The researchers may thus conclude that the random markers are an indication or, in the worst case, the cause of the disease.
"This can be easily revealed by retrieving data from 20 new subjects to check only these markers, but unfortunately very often such a follow-up study is not done as part of the main study,” he adds.
Goodbye to private life?
Big data makes it possible to create extremely complex systems that no human could ever do without digital power.
The combination of big data and artificial intelligence is yielding ever more devices to help us in our everyday lives, from autonomous cars and automated agricultural machinery to advanced prostheses and automatic face detection on your mobile phone. The possibilities are almost limitless.
Unfortunately, these tools can be used with less noble intentions than to create good teaching or to bring useful new knowledge to the masses through research, Sæbø admits.
Just think about all the information about ourselves that we post on social media. Facebook analyses our preferences, and shows us advertising for things we have shown interest in.
An overview of what we like on Facebook and search for on Google can provide revealing personality profiles right down to the individual level, provided the statistical expertise is there. This can in turn be used to create extremely personalised direct marketing to private individuals.
Knowledge is power
If the analysts have very many objects, for example all the Facebook users in the USA, and very many variables in the form of likes, click patterns and stated opinions, big data can yield terrifyingly accurate personality profiles.
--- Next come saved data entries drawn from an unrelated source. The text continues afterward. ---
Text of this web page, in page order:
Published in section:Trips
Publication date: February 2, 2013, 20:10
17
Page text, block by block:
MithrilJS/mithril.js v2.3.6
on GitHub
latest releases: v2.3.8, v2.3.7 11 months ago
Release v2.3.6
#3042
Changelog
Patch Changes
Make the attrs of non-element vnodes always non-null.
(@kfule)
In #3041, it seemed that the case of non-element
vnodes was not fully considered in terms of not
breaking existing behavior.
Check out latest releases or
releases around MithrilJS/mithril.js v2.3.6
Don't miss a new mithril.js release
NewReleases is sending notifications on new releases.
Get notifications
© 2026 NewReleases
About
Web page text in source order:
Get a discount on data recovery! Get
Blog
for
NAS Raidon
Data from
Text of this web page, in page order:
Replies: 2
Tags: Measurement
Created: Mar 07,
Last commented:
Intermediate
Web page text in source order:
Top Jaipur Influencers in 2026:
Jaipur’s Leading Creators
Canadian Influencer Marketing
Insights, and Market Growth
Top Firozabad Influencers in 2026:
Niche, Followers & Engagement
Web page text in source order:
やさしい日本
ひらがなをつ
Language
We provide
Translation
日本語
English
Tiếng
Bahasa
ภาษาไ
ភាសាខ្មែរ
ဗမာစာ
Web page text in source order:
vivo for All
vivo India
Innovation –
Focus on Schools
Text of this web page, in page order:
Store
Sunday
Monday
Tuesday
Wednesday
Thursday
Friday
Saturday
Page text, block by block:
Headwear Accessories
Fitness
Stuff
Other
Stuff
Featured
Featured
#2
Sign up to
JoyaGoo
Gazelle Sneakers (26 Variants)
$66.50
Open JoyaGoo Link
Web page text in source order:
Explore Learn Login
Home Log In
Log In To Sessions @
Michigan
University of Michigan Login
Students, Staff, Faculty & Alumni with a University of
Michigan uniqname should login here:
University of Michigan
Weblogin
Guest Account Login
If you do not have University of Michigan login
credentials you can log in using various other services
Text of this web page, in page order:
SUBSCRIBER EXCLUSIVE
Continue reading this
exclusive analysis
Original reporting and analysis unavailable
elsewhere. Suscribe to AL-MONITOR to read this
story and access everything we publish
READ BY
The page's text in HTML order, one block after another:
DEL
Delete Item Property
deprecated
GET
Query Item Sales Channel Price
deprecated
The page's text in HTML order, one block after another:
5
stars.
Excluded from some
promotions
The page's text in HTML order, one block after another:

Analyses of our Facebook and Twitter accounts can generate revealing knowledge about who we are, or at least about those parts of us we choose share on the internet - and some people share an awful lot.
Big data enables huge opportunities: within research, education, innovation and - manipulation. We must remain sceptical and vigilant - and a basic knowledge of statistics is also very useful.
Solve Sæbø rounds off laconically:
"The situation today is the same as in the 16th century when Francis Bacon said: "Knowledge is power".